Indication
Fenostad 67 is indicated as an adjunct to diet and other non-pharmacological treatment (e.g. exercise, weight reduction) for the following:
- Treatment of severe hypertriglyceridaemia with or without low HDL cholesterol.
- Mixed hyperlipidaemia when a statin is contraindicated or not tolerated.

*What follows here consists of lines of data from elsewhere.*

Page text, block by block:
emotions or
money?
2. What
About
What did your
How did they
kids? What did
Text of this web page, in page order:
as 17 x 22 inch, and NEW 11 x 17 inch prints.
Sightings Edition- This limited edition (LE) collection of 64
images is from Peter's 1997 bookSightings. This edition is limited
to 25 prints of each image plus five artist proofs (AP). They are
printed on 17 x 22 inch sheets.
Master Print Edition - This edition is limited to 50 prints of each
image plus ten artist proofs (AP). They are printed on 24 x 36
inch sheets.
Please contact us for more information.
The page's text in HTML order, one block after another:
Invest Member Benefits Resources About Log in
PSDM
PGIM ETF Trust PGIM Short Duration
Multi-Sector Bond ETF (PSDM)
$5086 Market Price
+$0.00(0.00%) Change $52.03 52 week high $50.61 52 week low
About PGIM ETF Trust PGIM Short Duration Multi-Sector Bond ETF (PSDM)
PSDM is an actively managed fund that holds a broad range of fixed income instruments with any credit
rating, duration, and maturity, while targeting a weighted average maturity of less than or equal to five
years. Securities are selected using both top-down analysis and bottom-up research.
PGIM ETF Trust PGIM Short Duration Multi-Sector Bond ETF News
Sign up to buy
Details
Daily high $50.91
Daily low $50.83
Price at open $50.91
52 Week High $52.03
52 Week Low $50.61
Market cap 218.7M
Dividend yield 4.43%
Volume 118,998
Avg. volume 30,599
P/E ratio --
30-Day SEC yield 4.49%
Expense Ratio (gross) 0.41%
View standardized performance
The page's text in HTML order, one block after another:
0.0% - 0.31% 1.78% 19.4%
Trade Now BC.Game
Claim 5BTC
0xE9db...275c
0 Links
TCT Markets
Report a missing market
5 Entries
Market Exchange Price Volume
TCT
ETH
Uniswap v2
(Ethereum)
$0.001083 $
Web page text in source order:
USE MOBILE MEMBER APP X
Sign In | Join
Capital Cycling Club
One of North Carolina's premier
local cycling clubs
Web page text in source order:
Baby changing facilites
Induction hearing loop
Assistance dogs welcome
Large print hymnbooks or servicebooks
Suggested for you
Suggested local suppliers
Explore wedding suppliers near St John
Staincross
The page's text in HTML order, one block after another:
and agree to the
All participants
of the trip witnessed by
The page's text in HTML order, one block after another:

- Mixed hyperlipidaemia in patients at high cardiovascular risk in addition to a statin when triglycerides and HDL cholesterol are not adequately controlled.
Dosage
Adults
- The recommended dose is 200 mg daily administered as one capsule of Fenostad 67 three times a day.
- The dose can be titrated up to 267 mg daily administered as one capsule of Fenostad 67, four times a day, if required. This maximum dose is not recommended in addition to a statin.
Elderly patients (≥ 65 years old)
- No dose adjustment is necessary, except for decreased renal function with eGFR < 60 mL/min/1.73 m2.
Renal impairment
- eGFR < 30 mL/min per 1.73 m2: Fenofibrate should not be used.
- eGFR is between 30 and 59 mL/min per 1.73 m2: Should not exceed 100 mg standard or 67 mg micronized once daily. If the eGFR decreases persistently to < 30 mL/min per 1.73 m2, fenofibrate should be discontinued.
Hepatic impairment
- Fenofibrate is not recommended.
Paediatric population
- One capsule (67 mg) micronised fenofibrate/day/20 kg body weight.
Usage
- Fenostad 67 should be swallowed whole during a meal.